In research for my recent book, “iGen,” I found that the average 12th grader spends six hours a day just on texting, the Internet and social media. The Nielsen Company reports that adults spend more than 10 hours a day on screens of all kinds.

There is a growing consensus among psychologists that spending this much time on screens is not healthy. Spending too much time on social media has repeatedly been linked to depression and loneliness.

In a recent study, my colleagues and I found that teens who spent five or more hours a day (compared to an hour) on electronic devices were 66% more likely to have at least one risk factor for suicide such as depression, thinking about suicide or having attempted suicide in the past.

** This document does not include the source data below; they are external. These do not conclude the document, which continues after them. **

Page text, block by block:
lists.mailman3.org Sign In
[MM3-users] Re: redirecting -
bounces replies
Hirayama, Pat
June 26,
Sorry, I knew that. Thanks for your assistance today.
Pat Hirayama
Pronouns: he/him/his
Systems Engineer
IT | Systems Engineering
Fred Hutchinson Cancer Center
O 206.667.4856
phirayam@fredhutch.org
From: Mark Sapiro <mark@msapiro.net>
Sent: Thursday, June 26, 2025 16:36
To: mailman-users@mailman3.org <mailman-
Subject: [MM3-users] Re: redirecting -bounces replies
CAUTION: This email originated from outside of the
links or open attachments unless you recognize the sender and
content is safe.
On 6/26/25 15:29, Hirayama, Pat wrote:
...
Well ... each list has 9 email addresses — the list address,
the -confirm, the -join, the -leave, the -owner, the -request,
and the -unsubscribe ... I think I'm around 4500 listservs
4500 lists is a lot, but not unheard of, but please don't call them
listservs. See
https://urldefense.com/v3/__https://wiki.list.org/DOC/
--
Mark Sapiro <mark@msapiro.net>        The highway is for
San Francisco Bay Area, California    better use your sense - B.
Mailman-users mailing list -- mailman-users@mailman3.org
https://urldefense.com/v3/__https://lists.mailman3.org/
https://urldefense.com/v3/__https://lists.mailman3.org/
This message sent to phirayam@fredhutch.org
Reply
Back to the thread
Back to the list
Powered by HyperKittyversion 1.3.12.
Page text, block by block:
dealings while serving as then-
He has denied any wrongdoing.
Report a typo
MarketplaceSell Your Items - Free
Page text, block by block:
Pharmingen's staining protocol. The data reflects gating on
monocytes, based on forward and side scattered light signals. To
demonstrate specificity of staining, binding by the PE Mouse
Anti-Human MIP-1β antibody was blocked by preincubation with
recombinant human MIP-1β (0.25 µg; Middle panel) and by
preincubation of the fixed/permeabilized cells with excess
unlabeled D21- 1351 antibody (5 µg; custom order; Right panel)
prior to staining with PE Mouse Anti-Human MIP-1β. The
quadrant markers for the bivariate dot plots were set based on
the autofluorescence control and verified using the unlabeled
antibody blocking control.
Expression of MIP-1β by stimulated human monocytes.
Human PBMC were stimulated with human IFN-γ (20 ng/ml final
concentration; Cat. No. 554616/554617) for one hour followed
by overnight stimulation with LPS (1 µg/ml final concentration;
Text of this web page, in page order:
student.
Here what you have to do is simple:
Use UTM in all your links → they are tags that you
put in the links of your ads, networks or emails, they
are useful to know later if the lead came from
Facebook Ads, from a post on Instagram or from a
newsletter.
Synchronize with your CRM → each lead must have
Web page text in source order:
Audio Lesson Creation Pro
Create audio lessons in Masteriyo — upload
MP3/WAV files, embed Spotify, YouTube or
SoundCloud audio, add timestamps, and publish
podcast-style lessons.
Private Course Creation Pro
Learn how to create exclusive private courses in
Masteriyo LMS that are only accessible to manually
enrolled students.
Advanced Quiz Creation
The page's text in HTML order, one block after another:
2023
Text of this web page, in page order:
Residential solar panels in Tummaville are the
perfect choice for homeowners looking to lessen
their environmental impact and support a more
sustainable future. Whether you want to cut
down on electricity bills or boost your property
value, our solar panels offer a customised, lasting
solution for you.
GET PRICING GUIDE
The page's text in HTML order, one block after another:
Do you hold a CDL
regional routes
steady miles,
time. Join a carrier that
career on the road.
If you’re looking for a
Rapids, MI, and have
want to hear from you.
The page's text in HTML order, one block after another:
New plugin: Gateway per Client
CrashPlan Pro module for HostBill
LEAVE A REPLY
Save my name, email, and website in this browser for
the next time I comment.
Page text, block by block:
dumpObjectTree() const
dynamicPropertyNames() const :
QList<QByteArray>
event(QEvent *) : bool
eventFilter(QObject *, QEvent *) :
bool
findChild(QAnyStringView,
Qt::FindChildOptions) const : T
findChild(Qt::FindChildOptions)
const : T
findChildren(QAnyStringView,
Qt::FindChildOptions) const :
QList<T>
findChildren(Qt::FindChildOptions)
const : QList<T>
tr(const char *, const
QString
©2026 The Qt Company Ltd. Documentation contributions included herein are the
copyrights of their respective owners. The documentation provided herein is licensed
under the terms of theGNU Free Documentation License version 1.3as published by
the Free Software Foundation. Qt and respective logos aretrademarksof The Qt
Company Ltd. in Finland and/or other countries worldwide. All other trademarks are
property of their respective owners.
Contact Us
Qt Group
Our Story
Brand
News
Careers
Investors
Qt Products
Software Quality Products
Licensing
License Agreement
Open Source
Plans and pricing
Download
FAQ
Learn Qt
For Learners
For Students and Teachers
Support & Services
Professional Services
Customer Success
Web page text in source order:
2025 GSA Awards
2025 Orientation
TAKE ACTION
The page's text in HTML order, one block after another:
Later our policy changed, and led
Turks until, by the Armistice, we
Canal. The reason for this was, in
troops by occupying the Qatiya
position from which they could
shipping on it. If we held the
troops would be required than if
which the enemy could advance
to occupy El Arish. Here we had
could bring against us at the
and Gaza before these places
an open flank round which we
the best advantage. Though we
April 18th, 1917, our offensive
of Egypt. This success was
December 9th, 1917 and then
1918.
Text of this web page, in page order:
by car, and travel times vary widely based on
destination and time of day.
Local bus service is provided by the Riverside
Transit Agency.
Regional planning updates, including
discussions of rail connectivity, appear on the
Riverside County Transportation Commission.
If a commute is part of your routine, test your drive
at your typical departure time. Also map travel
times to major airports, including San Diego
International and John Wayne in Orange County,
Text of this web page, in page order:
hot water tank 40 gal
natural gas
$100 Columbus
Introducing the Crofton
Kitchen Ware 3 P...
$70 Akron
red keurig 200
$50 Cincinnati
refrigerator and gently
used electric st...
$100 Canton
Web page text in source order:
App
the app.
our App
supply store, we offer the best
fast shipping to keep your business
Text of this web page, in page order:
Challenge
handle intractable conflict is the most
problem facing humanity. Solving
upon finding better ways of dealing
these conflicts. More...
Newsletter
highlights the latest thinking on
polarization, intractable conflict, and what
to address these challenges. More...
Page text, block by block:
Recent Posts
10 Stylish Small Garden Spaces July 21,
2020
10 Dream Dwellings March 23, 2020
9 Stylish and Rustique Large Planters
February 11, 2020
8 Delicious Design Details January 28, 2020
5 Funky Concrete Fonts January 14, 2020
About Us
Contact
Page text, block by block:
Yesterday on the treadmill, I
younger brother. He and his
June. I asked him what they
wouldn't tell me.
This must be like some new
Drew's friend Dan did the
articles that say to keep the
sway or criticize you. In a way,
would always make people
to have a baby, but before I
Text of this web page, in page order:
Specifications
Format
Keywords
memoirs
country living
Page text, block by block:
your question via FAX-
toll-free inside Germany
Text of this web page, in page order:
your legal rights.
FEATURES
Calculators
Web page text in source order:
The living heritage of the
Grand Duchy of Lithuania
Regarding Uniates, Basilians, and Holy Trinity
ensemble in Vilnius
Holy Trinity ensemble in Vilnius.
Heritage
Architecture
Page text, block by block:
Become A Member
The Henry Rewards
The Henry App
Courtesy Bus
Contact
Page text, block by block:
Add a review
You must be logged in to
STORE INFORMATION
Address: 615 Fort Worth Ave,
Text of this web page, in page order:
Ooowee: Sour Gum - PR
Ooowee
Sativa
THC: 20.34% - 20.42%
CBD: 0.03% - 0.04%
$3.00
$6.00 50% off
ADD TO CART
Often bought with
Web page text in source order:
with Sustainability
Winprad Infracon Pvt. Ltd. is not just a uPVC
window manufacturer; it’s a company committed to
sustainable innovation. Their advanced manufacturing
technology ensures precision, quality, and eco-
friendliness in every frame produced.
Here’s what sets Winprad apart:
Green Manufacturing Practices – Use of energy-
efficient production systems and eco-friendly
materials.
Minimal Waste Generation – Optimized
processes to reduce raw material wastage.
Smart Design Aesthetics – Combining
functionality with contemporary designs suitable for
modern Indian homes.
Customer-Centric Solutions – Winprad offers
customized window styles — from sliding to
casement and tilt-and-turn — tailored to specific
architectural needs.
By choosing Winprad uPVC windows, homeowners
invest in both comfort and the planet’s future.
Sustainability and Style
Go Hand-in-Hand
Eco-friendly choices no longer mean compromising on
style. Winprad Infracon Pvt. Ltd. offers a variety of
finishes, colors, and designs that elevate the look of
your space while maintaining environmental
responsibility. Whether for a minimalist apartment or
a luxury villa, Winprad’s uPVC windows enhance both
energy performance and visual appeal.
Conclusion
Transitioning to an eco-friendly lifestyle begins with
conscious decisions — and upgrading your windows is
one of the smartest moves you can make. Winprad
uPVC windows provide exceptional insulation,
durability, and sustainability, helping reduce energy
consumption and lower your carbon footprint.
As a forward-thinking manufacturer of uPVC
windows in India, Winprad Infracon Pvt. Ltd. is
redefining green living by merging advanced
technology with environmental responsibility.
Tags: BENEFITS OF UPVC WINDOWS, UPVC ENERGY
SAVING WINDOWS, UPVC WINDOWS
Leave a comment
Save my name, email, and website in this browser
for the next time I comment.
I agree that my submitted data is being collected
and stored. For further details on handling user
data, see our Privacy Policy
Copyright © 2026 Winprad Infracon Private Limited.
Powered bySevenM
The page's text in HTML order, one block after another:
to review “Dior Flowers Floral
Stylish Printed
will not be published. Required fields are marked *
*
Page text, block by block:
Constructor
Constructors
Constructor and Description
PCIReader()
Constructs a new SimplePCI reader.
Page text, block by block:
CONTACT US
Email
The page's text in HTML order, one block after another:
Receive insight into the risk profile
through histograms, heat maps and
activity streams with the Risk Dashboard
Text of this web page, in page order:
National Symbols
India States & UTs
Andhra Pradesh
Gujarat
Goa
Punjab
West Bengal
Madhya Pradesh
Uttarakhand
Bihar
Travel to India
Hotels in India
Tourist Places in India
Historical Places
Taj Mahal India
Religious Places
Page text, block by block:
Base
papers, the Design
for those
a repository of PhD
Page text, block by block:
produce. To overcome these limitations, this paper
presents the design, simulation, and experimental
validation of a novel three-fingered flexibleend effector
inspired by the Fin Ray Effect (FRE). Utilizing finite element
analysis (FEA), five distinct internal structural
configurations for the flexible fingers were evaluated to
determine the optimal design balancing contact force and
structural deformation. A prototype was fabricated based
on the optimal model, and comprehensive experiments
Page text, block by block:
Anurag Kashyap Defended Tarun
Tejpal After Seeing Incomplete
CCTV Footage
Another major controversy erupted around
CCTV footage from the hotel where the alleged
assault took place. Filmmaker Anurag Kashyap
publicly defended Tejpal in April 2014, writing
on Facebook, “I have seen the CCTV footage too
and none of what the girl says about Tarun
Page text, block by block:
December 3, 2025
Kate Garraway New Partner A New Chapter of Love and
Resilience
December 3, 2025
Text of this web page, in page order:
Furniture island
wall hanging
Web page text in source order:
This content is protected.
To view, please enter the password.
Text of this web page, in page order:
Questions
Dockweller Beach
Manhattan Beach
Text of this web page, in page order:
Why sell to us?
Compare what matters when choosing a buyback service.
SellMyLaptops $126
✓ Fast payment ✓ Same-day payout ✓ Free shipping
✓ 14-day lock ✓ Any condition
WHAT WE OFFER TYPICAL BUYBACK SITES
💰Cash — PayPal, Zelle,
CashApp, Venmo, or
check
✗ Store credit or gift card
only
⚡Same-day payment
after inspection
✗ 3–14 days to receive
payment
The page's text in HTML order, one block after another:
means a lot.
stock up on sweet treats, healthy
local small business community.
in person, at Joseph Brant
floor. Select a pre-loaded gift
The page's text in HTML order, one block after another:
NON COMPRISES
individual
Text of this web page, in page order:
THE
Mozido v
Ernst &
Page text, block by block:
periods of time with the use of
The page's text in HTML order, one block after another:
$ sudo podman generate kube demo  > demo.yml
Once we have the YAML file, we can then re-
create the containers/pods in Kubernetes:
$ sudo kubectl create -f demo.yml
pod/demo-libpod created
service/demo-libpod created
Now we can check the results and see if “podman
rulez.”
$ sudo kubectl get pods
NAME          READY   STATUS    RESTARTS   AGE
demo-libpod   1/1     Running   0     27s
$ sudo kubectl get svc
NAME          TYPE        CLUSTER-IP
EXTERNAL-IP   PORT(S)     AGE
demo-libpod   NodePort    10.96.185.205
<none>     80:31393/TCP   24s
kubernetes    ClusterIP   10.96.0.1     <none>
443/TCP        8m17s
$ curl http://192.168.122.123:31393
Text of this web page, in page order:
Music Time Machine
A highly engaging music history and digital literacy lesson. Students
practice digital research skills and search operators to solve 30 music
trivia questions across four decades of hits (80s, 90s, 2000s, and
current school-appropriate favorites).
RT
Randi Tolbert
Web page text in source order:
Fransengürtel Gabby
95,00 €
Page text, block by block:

Several studies rule out the idea that unhappiness leads to screen time, instead finding that screen time leads to unhappiness. After smartphones started to become common among young people in 2012, rates of teen depression and suicide increased. That time also saw a spike in teens not sleeping enough, likely because so many teens use their phones right before bedtime, which is both mentally stressful and — due to phones’ daylight-resembling light — physiologically stimulating.

When the link between smoking and lung cancer was first identified in the 1940s, tobacco companies denied the research and continued to do so for decades, claiming that it couldn’t be proven that smoking caused lung cancer.

In contrast, Silicon Valley executives have already begun to own up to the effects of the overuse of technology. Just last week, Apple CEO Tim Cook said he tries to limit his nephew’s screen time and use of social media.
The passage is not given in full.